Ringrazio la mia cara amica Krona per l'ispirazione (e per buona parte delle grafiche che vedete da queste parti)

L'aria fresca della notte sommergeva la foresta dormiente.
Il ronzare di qualche coleottero e il lontano verso di un Hoothoot erano l'unica interruzione al silenzio surreale che circondava l'isolata baracca di legno, persa nel centro della foresta sconfinata.
Dentro di essa, sotto la luce incerta di un neon fatiscente, un allenatore sorseggiava una bibita in lattina, seduto su una panca con le spalle rivolte al bancone.
"Posto del cazzo."
Il suo starter uscì dalla prima pokéball della sua cartucciera.
Acquattato sul pavimento, il pokémon occupava più di metà dell'area dell'ingresso.
“'pert”
“Che c'è, ti annoi anche tu?”
“Swampert, 'pert 'pert”
“Calmo. Ci metteremo poco.”
E infatti, una manciata di secondi più tardi, il proprietario dell'ostello uscì dalla porta dietro al bancone. Visibilmente scocciato dalla visita notturna, si stava malamente incalzando la canottiera bisunta nei pantaloni.
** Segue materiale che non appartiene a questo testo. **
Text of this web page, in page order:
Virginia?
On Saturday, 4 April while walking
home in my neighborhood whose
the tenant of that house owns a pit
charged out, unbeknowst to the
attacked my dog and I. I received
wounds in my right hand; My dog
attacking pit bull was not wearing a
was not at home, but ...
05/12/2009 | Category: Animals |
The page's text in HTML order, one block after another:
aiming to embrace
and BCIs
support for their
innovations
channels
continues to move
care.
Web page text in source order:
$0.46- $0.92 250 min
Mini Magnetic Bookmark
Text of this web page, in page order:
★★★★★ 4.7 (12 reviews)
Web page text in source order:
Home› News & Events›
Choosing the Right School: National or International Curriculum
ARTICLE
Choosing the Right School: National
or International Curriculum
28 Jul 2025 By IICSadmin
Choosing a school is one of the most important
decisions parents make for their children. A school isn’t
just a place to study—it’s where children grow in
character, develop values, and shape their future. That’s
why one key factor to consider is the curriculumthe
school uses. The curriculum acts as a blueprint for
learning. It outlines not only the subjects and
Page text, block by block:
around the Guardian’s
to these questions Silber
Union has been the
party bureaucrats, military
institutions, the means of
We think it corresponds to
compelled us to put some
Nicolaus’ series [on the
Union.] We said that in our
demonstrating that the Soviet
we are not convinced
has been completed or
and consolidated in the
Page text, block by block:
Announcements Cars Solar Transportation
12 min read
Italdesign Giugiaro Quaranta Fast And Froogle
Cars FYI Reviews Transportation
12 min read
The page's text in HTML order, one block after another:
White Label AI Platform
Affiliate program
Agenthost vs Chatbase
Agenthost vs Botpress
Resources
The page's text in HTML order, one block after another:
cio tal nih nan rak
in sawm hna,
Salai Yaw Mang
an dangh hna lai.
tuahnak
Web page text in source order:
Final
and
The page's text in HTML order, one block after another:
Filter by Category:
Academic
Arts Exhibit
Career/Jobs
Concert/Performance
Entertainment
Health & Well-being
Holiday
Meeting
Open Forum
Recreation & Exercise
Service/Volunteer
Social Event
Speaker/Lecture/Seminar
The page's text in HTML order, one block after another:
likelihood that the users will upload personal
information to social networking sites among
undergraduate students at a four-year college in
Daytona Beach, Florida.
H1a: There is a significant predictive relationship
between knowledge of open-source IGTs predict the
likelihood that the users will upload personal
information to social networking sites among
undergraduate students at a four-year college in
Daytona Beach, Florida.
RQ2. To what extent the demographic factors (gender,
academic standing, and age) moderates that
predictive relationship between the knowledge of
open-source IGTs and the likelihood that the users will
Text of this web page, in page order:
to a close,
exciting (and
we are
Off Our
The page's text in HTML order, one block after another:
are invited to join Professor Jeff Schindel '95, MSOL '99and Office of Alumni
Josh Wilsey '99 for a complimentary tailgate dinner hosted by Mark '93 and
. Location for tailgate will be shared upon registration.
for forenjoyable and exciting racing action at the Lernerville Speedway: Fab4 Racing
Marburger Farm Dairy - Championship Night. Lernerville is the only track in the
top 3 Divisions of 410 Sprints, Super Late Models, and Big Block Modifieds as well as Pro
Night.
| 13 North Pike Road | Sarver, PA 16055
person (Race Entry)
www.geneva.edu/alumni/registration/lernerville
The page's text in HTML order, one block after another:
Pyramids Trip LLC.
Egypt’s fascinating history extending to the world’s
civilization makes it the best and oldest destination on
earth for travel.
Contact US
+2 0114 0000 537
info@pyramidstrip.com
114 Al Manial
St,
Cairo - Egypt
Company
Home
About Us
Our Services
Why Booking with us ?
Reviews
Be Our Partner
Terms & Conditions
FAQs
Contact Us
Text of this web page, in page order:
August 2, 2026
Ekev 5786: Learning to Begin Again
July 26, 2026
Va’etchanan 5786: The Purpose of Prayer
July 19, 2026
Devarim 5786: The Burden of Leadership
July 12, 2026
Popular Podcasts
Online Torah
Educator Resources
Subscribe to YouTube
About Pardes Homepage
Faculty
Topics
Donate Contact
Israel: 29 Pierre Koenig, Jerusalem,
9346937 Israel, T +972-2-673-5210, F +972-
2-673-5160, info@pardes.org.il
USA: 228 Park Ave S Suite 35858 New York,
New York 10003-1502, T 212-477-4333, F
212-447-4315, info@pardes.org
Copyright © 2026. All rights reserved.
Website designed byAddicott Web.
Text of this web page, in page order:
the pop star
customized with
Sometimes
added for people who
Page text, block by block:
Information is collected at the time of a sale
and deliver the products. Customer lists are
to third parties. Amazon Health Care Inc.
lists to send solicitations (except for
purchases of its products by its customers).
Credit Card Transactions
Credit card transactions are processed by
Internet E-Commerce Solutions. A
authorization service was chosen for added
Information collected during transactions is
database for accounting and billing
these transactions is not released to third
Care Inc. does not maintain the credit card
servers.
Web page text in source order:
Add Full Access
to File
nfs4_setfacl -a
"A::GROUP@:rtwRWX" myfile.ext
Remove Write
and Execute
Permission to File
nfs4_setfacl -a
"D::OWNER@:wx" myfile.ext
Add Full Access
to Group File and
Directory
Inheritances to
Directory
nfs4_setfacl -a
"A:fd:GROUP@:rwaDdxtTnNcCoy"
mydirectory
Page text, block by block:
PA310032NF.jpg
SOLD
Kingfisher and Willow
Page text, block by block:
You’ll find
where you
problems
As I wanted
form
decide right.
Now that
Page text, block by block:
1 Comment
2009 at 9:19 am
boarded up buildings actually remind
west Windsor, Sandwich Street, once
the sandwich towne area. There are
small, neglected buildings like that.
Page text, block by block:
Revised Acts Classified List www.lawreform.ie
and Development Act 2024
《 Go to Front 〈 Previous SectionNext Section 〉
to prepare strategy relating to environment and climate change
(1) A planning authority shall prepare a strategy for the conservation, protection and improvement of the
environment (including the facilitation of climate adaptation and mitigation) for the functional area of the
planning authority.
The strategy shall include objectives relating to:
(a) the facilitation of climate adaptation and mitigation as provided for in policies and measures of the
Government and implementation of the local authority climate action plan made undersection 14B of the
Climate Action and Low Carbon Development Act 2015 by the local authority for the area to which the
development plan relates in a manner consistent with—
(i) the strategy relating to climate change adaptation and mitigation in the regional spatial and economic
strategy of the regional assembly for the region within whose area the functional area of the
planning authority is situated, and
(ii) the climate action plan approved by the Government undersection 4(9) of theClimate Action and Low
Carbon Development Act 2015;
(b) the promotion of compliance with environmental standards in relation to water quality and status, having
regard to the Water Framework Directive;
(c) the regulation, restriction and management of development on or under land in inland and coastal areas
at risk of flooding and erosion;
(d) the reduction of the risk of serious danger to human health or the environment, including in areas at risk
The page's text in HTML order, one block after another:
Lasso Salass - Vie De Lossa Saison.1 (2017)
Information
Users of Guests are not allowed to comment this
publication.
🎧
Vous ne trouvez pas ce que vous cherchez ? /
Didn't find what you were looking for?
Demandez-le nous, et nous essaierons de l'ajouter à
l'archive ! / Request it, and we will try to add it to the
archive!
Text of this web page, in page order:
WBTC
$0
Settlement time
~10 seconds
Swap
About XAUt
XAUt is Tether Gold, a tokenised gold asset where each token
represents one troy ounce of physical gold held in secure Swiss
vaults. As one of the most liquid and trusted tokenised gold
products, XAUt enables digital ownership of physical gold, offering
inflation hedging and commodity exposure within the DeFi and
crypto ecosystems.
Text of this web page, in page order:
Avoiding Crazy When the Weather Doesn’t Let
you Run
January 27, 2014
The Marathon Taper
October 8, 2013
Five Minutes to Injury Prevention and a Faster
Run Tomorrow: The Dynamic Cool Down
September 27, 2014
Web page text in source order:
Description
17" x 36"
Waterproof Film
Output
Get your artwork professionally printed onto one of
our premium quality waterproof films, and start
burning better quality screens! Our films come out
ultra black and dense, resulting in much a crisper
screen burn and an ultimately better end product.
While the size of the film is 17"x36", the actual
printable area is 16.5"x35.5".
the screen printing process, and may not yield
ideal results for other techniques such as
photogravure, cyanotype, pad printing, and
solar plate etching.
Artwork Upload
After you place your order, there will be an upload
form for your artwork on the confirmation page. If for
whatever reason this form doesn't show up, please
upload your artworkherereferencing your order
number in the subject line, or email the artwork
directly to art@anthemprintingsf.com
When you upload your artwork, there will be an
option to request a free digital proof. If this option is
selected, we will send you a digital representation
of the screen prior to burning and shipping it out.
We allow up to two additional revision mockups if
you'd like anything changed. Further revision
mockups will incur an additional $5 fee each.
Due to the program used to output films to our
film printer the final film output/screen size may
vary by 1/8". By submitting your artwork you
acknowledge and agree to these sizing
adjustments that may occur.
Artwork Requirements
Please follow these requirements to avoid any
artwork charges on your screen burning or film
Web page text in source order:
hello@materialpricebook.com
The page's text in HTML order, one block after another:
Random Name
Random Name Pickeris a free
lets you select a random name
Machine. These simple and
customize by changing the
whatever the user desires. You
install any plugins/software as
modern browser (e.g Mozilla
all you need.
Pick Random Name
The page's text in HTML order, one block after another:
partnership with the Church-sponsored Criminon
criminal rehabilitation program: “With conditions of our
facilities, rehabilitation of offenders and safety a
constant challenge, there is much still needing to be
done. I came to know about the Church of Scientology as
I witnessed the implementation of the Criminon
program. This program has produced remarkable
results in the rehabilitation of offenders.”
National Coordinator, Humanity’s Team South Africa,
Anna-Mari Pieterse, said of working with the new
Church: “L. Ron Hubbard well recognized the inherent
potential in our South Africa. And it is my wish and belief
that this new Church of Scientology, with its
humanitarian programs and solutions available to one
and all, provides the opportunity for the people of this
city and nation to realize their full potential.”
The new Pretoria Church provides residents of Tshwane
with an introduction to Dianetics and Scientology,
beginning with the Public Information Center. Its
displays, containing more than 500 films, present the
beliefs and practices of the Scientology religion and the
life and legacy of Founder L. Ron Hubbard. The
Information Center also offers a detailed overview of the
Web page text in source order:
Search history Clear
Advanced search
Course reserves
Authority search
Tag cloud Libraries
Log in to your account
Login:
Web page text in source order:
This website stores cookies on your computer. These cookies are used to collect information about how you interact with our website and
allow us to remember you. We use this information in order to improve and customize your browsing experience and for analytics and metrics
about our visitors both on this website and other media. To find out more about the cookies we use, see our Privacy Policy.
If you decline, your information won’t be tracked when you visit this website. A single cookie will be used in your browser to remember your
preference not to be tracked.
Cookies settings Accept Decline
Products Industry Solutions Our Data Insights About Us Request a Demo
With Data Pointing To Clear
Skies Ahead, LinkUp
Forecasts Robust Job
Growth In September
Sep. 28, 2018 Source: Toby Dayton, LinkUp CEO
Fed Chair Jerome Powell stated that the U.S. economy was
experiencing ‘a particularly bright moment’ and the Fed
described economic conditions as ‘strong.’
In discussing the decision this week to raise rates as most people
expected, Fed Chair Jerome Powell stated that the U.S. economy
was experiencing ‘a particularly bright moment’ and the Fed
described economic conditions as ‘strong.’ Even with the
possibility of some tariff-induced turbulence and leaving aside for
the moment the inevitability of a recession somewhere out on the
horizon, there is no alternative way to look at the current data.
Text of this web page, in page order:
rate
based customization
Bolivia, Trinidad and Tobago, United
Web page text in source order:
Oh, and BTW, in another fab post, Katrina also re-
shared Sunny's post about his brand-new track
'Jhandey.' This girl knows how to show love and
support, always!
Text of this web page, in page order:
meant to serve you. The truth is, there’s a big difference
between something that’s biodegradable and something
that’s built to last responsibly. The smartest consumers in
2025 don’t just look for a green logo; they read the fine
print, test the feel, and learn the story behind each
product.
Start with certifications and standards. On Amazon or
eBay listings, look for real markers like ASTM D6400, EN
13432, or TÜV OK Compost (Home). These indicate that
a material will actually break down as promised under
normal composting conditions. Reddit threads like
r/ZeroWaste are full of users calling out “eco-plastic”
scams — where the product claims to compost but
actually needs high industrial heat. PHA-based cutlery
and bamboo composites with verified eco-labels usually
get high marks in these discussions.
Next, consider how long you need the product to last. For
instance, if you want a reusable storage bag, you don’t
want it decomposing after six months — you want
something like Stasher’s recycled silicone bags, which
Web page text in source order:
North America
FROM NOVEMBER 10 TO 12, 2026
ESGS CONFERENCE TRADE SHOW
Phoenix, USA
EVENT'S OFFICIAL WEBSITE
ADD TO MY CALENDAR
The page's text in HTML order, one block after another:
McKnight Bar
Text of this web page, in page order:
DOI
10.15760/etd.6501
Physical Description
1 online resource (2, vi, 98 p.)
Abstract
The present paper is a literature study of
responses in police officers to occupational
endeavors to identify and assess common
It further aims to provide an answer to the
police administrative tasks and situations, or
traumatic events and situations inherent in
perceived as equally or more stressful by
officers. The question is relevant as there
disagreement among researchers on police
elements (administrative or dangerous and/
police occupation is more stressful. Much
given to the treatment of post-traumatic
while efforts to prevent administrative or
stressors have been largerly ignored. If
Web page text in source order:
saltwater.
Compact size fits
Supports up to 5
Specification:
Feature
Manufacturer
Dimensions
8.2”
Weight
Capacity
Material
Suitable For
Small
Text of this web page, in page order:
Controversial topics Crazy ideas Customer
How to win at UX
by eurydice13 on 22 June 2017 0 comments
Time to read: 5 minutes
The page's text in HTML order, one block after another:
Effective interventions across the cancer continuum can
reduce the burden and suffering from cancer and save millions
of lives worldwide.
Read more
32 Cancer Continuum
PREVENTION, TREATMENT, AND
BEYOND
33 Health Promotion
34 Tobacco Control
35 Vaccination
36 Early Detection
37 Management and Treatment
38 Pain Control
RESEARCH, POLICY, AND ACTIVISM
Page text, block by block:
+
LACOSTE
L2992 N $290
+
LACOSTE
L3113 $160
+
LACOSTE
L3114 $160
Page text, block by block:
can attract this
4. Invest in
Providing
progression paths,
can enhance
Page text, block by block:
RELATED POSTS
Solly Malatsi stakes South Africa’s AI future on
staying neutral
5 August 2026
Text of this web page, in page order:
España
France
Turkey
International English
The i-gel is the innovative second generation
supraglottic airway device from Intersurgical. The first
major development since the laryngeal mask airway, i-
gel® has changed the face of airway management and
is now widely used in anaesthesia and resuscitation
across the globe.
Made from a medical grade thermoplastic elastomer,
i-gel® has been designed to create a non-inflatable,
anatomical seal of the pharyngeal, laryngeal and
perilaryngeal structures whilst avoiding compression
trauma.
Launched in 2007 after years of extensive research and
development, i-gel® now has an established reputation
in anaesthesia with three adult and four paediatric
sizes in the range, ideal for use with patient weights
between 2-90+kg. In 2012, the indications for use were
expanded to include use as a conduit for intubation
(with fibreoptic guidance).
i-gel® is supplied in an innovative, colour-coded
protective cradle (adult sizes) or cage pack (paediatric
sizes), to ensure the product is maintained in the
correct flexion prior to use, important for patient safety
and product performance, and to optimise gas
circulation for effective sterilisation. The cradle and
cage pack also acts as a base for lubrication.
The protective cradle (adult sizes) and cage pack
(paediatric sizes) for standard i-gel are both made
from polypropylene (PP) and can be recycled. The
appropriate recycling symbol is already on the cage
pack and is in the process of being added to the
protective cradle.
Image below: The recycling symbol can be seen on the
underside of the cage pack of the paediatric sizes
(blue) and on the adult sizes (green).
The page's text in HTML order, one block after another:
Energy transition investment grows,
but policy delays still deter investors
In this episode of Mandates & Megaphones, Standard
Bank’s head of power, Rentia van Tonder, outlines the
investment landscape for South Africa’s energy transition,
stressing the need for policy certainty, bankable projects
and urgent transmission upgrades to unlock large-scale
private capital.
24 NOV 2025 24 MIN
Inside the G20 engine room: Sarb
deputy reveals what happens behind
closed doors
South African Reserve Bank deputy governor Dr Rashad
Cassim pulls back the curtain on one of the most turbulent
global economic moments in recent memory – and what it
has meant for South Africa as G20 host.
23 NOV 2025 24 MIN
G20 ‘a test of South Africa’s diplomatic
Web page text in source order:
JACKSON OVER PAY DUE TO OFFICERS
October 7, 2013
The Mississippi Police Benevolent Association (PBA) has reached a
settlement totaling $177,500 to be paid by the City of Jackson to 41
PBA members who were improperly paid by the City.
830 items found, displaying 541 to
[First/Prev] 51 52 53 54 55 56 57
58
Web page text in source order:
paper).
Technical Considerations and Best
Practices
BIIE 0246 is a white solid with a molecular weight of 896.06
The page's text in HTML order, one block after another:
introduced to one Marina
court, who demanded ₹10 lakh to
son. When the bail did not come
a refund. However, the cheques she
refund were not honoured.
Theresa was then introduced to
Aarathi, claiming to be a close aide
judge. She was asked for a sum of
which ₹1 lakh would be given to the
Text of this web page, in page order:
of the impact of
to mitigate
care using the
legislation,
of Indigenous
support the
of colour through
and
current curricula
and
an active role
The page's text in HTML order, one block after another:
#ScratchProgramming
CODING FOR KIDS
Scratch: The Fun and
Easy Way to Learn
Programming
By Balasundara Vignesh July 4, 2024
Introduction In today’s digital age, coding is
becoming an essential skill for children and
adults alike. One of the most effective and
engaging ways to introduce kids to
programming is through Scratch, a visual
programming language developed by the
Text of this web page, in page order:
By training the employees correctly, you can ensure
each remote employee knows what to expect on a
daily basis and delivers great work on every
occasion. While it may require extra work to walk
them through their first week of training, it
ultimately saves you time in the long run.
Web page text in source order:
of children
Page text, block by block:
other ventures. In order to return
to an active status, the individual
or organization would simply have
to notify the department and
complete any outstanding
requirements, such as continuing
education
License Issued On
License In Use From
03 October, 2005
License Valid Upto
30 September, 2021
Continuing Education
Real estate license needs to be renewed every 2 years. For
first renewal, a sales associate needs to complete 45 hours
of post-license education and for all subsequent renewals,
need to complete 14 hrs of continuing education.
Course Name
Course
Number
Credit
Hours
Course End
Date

Era un uomo grassoccio e poco più alto del bancone stesso, con una spiccata calvizie. Si avventò sul registro dell'ostello senza nemmeno guardare l'ospite. Quantomeno, ebbe il buon gusto di non rimproverare il cliente per aver suonato il campanello, costringendolo a trascinarsi fuori dal letto.
“Oggi siamo completamente liberi, potrete avere la stanza che volete. Quanti posti ti servono?” chiese, sbrigativo.
“Sono solo con la mia squadra” gli rispose l'allenatore, senza voltarsi.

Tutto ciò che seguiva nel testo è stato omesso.